Interpretive Summary:

Technical Abstract: The abundance of expressed gene and protein sequences available in the biological information databases facilitates comparison of protein homologies. A high degree of sequence similarity typically implies homology regarding structure and function and may provide clues to antibody cross-reactivities among species. We compared the predicted soluble portions of chemokine sequences across eight species (human, mouse, rat, canine, feline, bovine, swine, and equine) in order to aid in protein expression and hybridoma production.

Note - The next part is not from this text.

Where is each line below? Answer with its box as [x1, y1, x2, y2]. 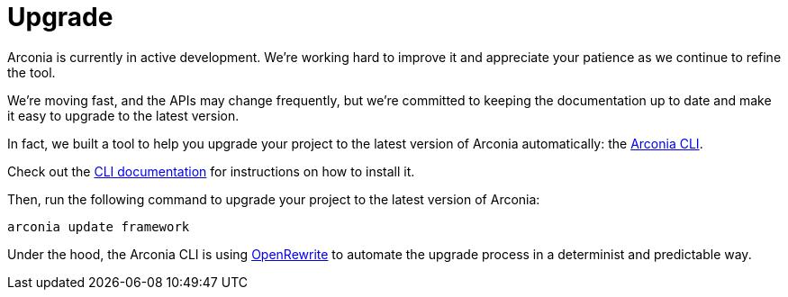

The chemokine family has approximately 50 small (8-10 kDa) secreted pro-inflammatory activation-inducible cytokines involved in a variety of immune responses, acting primarily as long distance chemoattractants and activators of specific types of leukocytes. The chemokine family is further subdivided into four subfamilies: C; CC; CXC; and CX3C based on the position of conserved cysteine residues involved in intramolecular cysteine bonds. Chemokines were assessed because of their importance in inflammation, disease and stress responses. The lack of species-specific reagents available to veterinary research scientists makes them a prime target for the US Veterinary Immune Reagent Network (www.umass.edu/vetimm/).